The number of large-scale projects to capture and bury carbon dioxide has fallen to 65 from 75 over the past year, a worldwide survey has found, despite a consensus among scientists and engineers that such projects are essential to meet international goals for slowing the buildup of climate-changing gases.
The survey was released on Thursday in Seoul, South Korea, by the Global CCS Institute, which is based in Canberra, Australia.
Since the previous survey a year ago, five projects have been canceled, one reduced in size and seven postponed, while three have been added, the report said.
The leader in capture and sequestration, as the technique is known, is the US, it said, although that is mostly because of the use of carbon dioxide for stimulating oil flow out of old wells. Otherwise, the US program for capturing carbon dioxide from power plants is lagging.
The International Energy Agency expects carbon capture and storage to rank third among ways to reduce carbon emissions by 2050, behind energy efficiency and the use of renewable sources like solar and wind power, and ahead of nuclear power and a switch to lower-carbon fuels.
The Global CCS Institute’s report, referring to carbon capture and sequestration, found that “while CCS projects are progressing, the pace is well below the level required for CCS to make a substantial contribution to climate change mitigation.”
Among the problems, the report said, is a lack of support for projects that demonstrate new technologies. However, it said that China, with 12 plants at various stages of planning and construction, was “well positioned to influence the future success” of carbon capture. China is now the leading producer of carbon dioxide.
Carbon can be captured from electricity plants that burn coal or natural gas, or from oil refineries and other kinds of industrial plants. The dominant source, though, is coal-fired power plants, and last month the US Environmental Protection Agency proposed rules to limit emissions from new coal plants and said it would also write regulations to reduce emissions from existing facilities.
Yet the technology for capturing carbon has not been proved to work on a commercial scale, either in the US or abroad. The US Department of Energy canceled its main project demonstrating the technology in 2008. It would have turned coal into a mixture of gases and captured the carbon dioxide before combustion. The department eventually started over with a plan to burn coal in pure oxygen so that the flue gases would be nearly pure carbon dioxide. That plan was aided by financing from the federal stimulus program, although construction has not begun.
The institute’s new report said three US projects began operating this year, all based on natural gas. One of them, the Air Products Steam Methane Reformer Enhanced Oil Recovery Project, in Port Arthur, Texas, captures carbon from natural gas that is used in an oil refinery. The second, the Coffeyville Gasification Plant, at an oil refinery in southeast Kansas, sequesters some carbon dioxide and uses it in fertilizer production, and the third project is the Lost Cabin Gas Plant in central Wyoming. Brazil started up one carbon capture plant, for use in an oil field.

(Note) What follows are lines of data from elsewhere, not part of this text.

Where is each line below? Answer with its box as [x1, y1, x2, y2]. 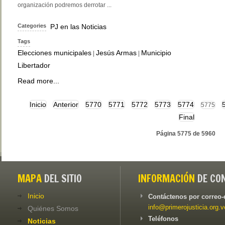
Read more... [18, 77, 59, 85]
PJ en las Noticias [50, 23, 106, 31]
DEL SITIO [42, 171, 82, 186]
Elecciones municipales [18, 49, 91, 57]
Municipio [141, 49, 171, 57]
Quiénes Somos [28, 204, 78, 213]
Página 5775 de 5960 [156, 130, 215, 138]
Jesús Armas [96, 49, 137, 57]
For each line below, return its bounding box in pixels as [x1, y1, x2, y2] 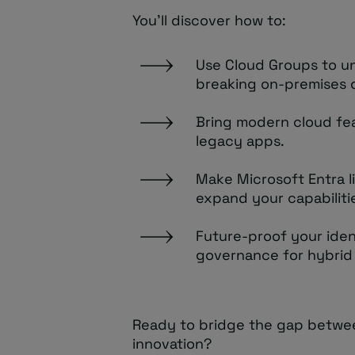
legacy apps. [196, 132, 284, 150]
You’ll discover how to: [132, 11, 286, 29]
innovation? [132, 334, 212, 353]
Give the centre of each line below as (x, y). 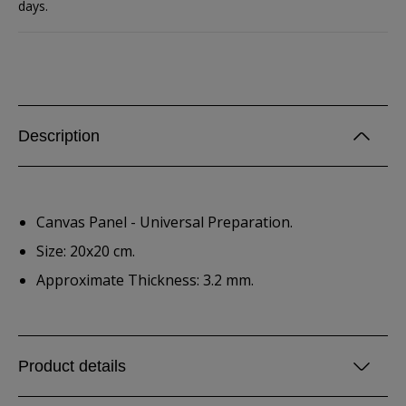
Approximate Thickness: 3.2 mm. (145, 280)
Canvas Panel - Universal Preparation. (164, 222)
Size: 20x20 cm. (86, 251)
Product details (72, 366)
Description (59, 136)
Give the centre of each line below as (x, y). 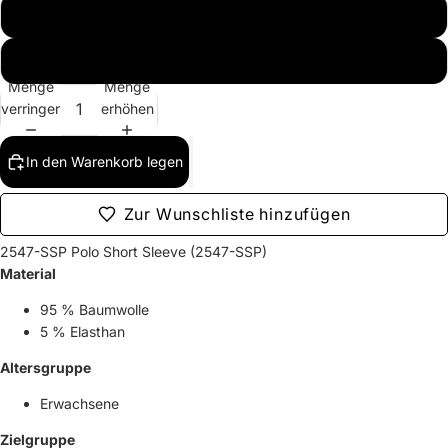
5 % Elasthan (82, 331)
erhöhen (127, 109)
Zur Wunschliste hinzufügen (237, 213)
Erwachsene (79, 403)
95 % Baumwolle (94, 309)
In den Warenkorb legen (104, 161)
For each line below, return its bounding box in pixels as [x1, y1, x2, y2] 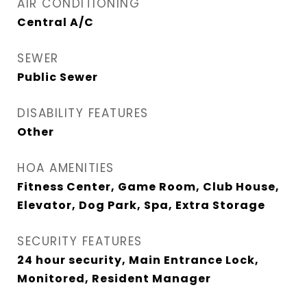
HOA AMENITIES [17, 160, 114, 177]
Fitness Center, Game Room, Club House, [17, 179, 280, 195]
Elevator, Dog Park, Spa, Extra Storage [17, 197, 265, 214]
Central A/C [17, 14, 94, 31]
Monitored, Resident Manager [17, 271, 211, 287]
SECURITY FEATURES [17, 233, 143, 250]
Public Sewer [17, 69, 98, 86]
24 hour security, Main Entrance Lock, [17, 252, 259, 269]
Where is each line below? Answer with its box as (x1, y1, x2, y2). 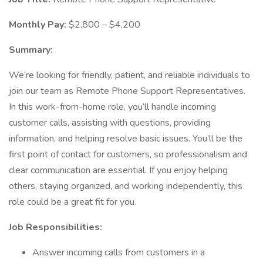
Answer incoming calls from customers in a (32, 246, 205, 259)
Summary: (9, 43, 53, 56)
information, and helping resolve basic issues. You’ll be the (9, 132, 242, 145)
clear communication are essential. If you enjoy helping (9, 164, 228, 177)
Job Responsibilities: (9, 221, 102, 234)
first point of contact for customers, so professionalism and (9, 148, 247, 161)
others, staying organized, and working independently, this (9, 180, 242, 193)
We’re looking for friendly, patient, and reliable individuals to (9, 69, 250, 82)
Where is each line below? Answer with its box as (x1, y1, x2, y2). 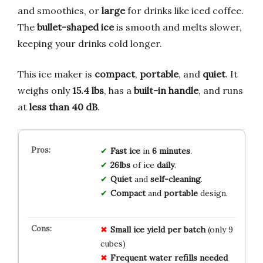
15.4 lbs (72, 84, 104, 96)
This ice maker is (18, 68, 95, 80)
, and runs (198, 84, 243, 96)
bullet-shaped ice (37, 21, 114, 33)
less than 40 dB (29, 100, 97, 113)
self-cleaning (150, 173, 201, 184)
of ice (130, 159, 157, 170)
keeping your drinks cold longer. (18, 37, 162, 49)
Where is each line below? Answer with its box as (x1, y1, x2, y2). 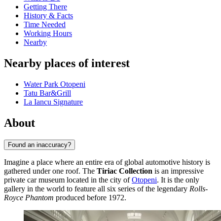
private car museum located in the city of (4, 175, 132, 184)
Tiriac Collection (97, 166, 152, 175)
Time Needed (24, 20, 66, 29)
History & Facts (24, 11, 73, 20)
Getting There (24, 2, 67, 11)
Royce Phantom (4, 193, 54, 202)
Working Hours (24, 29, 72, 38)
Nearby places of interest (4, 57, 130, 70)
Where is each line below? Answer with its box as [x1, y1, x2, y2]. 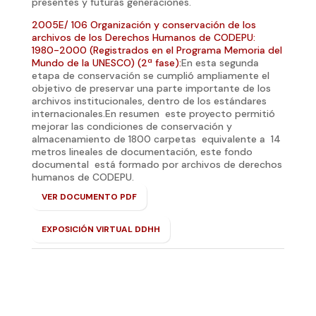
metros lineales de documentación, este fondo [31, 145, 253, 158]
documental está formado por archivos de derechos [31, 157, 282, 171]
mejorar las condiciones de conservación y [31, 119, 232, 133]
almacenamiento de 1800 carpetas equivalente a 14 [31, 132, 284, 145]
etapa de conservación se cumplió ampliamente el [31, 68, 269, 82]
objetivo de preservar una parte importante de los [31, 81, 271, 95]
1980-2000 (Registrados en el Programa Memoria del [31, 43, 282, 56]
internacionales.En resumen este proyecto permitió [31, 107, 275, 120]
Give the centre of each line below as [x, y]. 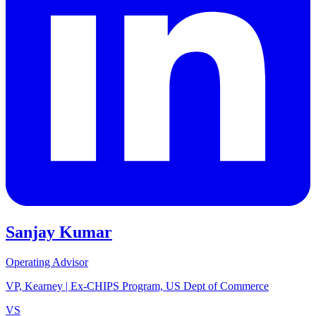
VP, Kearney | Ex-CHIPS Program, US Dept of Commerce [137, 286]
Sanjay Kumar [59, 232]
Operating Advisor [47, 262]
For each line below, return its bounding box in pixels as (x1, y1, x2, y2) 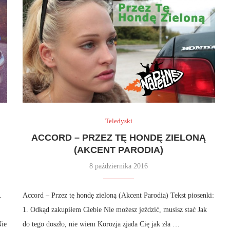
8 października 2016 (89, 162, 148, 170)
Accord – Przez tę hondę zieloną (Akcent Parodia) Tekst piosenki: (22, 191, 214, 199)
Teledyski (105, 117, 132, 125)
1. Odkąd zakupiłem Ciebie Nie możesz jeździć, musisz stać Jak (22, 205, 207, 214)
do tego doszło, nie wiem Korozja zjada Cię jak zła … (22, 220, 180, 228)
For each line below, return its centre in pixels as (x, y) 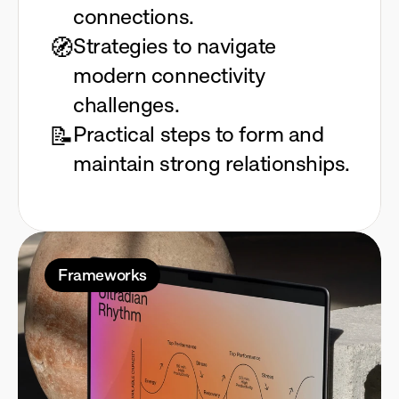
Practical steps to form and (199, 134)
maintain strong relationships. (212, 163)
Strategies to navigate (175, 46)
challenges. (126, 105)
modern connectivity (169, 75)
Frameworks (102, 275)
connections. (134, 16)
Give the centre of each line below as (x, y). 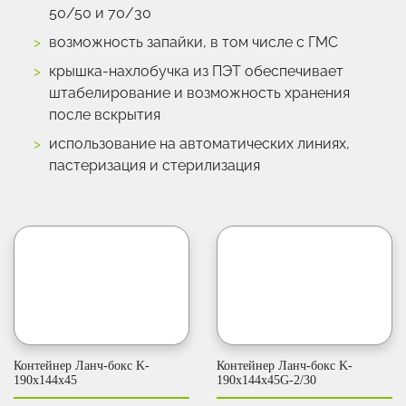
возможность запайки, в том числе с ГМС (193, 42)
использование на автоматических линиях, (199, 143)
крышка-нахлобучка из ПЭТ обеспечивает (196, 71)
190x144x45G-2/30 (266, 380)
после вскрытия (105, 114)
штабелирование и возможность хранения (199, 92)
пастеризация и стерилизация (155, 165)
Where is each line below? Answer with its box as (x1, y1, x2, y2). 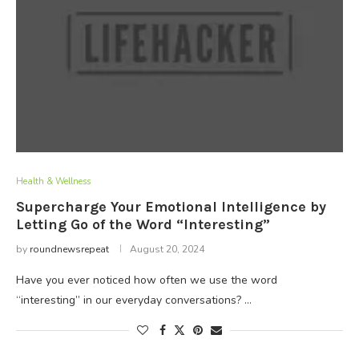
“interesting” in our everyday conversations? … (16, 292, 252, 308)
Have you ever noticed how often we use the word (16, 272, 277, 288)
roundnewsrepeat (30, 243, 109, 256)
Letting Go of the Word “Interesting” (16, 216, 270, 233)
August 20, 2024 (130, 243, 204, 256)
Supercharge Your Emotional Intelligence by (16, 198, 326, 216)
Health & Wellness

Carbon capture and sequestration had been demonstrated at a coal-burning power plant in New Haven, West Virginia, run by American Electric Power. However, the utility shut down the project in 2011 because it could not sell the carbon dioxide or recover the extra cost from its electricity customers, and the equipment consumed so much energy that, at full scale, the project would have sharply cut electricity production.